# THE PROBLEM:
What is needed is an exact repetition of the lines from the first one in the data through the line with "Procedura iteracyjna- jawne", with no pictures.

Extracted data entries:
Start of Block
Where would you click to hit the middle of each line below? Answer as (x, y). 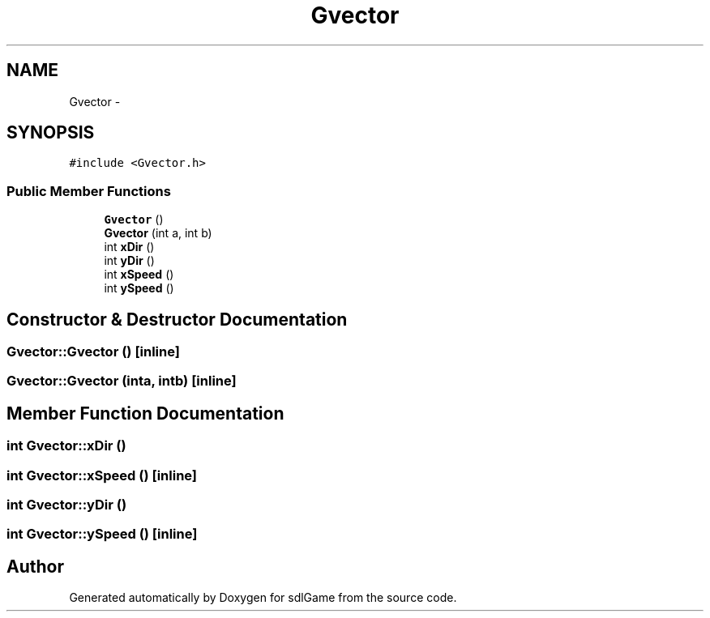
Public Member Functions (89, 191)
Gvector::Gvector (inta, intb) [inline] (122, 381)
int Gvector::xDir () (66, 446)
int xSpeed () (139, 275)
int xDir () (129, 247)
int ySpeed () (139, 288)
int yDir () (129, 261)
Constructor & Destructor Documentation (177, 319)
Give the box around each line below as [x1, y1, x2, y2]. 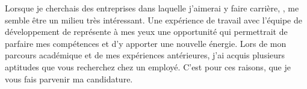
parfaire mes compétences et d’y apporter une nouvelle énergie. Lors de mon [5, 37, 287, 49]
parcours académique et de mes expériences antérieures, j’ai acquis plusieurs [5, 49, 285, 61]
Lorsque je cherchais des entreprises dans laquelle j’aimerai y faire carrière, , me [5, 2, 299, 14]
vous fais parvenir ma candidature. [5, 72, 133, 85]
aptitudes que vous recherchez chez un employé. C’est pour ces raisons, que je [5, 60, 291, 73]
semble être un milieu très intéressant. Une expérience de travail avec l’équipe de [5, 13, 302, 26]
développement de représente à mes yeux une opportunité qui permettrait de [5, 25, 288, 38]
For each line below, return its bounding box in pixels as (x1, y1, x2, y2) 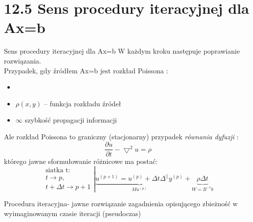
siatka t (45, 167, 68, 174)
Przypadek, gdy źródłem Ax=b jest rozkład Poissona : (4, 65, 168, 75)
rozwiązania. (4, 55, 41, 65)
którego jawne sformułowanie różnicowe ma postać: (4, 156, 158, 166)
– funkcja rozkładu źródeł (44, 98, 121, 108)
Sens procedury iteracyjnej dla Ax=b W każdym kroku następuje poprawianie (4, 46, 240, 56)
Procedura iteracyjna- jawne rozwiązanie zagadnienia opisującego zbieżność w (4, 198, 238, 209)
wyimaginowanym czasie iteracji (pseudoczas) (4, 208, 141, 218)
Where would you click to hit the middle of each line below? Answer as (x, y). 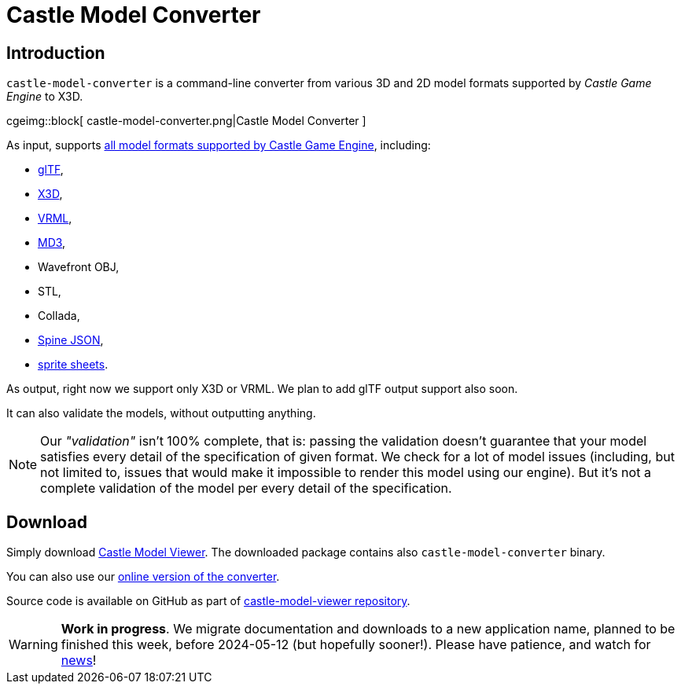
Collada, (59, 316)
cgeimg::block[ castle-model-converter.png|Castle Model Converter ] (186, 121)
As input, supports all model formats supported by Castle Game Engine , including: (219, 145)
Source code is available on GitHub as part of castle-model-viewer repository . (208, 601)
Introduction (56, 53)
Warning (33, 645)
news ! (79, 661)
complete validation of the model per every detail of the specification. (246, 488)
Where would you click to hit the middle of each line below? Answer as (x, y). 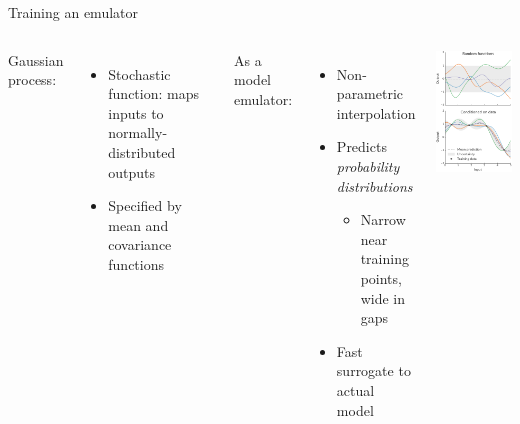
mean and (138, 224)
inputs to (136, 112)
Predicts (361, 146)
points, (381, 277)
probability (368, 165)
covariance (140, 244)
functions (136, 263)
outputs (132, 171)
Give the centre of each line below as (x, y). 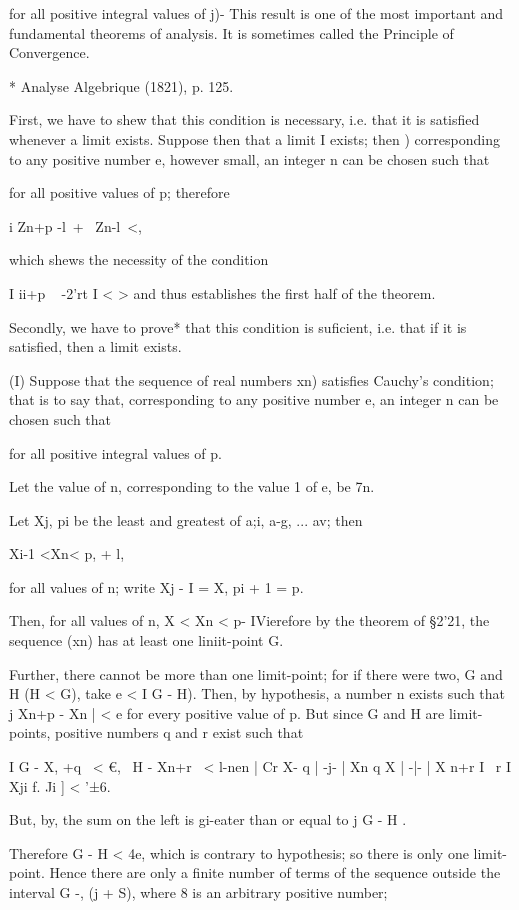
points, (30, 732)
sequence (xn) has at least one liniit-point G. (146, 640)
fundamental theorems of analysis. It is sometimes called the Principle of (231, 32)
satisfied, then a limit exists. (95, 346)
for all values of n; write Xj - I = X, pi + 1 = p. (156, 586)
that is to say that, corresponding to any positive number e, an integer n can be (254, 399)
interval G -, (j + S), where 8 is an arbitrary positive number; (198, 892)
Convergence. (49, 52)
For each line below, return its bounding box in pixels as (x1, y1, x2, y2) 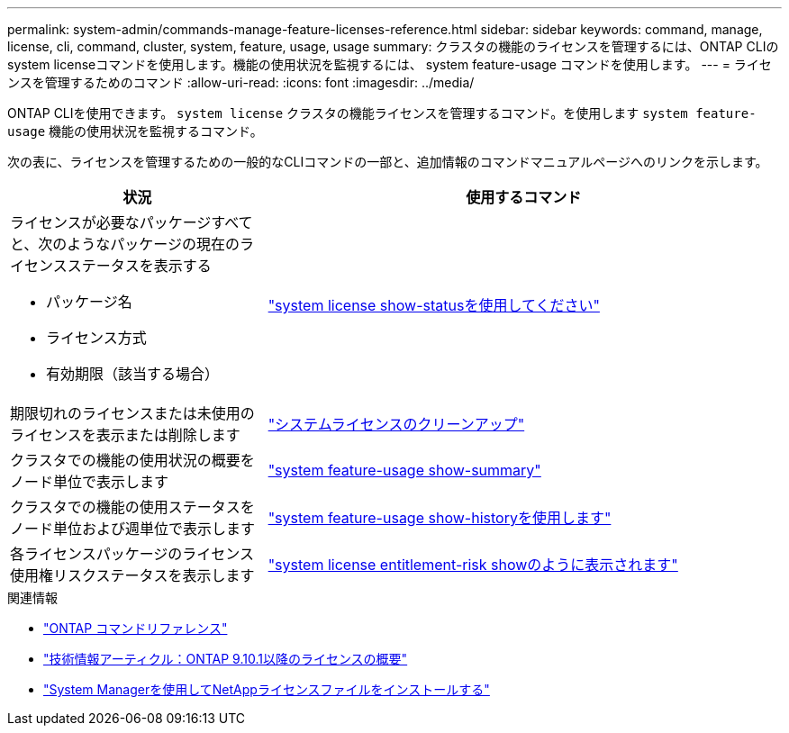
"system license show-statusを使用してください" (268, 296, 600, 314)
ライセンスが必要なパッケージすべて (10, 213, 253, 231)
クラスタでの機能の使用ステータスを (10, 498, 255, 516)
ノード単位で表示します (10, 473, 169, 491)
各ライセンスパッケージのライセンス (10, 545, 255, 563)
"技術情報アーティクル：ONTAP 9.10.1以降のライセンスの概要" (43, 651, 408, 666)
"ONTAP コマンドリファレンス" (43, 620, 228, 636)
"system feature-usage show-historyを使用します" (268, 509, 612, 527)
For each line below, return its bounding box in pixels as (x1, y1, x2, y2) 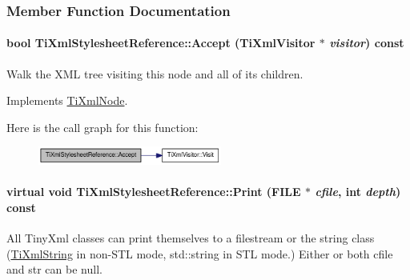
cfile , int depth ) (315, 183, 401, 200)
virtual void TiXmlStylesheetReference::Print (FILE (6, 183, 301, 200)
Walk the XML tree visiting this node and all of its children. (6, 65, 303, 82)
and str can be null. (6, 261, 102, 278)
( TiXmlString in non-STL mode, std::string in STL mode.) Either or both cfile (6, 245, 393, 262)
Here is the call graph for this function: (6, 118, 199, 135)
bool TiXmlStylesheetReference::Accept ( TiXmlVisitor (6, 34, 316, 51)
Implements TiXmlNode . (6, 92, 128, 109)
End of Block
# SOLUTION TO THIS PROBLEM:
Where would you click to hit the middle of each line below? Answer as (x, y). 
Public Member Functions (89, 191)
Gvector::Gvector (inta, intb) [inline] (122, 381)
int Gvector::xDir () (66, 446)
int xSpeed () (139, 275)
int xDir () (129, 247)
int ySpeed () (139, 288)
int yDir () (129, 261)
Constructor & Destructor Documentation (177, 319)
Give the box around each line below as [x1, y1, x2, y2]. 
parfaire mes compétences et d’y apporter une nouvelle énergie. Lors de mon [5, 37, 287, 49]
parcours académique et de mes expériences antérieures, j’ai acquis plusieurs [5, 49, 285, 61]
Lorsque je cherchais des entreprises dans laquelle j’aimerai y faire carrière, , me [5, 2, 299, 14]
vous fais parvenir ma candidature. [5, 72, 133, 85]
aptitudes que vous recherchez chez un employé. C’est pour ces raisons, que je [5, 60, 291, 73]
semble être un milieu très intéressant. Une expérience de travail avec l’équipe de [5, 13, 302, 26]
développement de représente à mes yeux une opportunité qui permettrait de [5, 25, 288, 38]
For each line below, return its bounding box in pixels as (x1, y1, x2, y2) 
siatka t (45, 167, 68, 174)
Przypadek, gdy źródłem Ax=b jest rozkład Poissona : (4, 65, 168, 75)
rozwiązania. (4, 55, 41, 65)
którego jawne sformułowanie różnicowe ma postać: (4, 156, 158, 166)
– funkcja rozkładu źródeł (44, 98, 121, 108)
Sens procedury iteracyjnej dla Ax=b W każdym kroku następuje poprawianie (4, 46, 240, 56)
Procedura iteracyjna- jawne rozwiązanie zagadnienia opisującego zbieżność w (4, 198, 238, 209)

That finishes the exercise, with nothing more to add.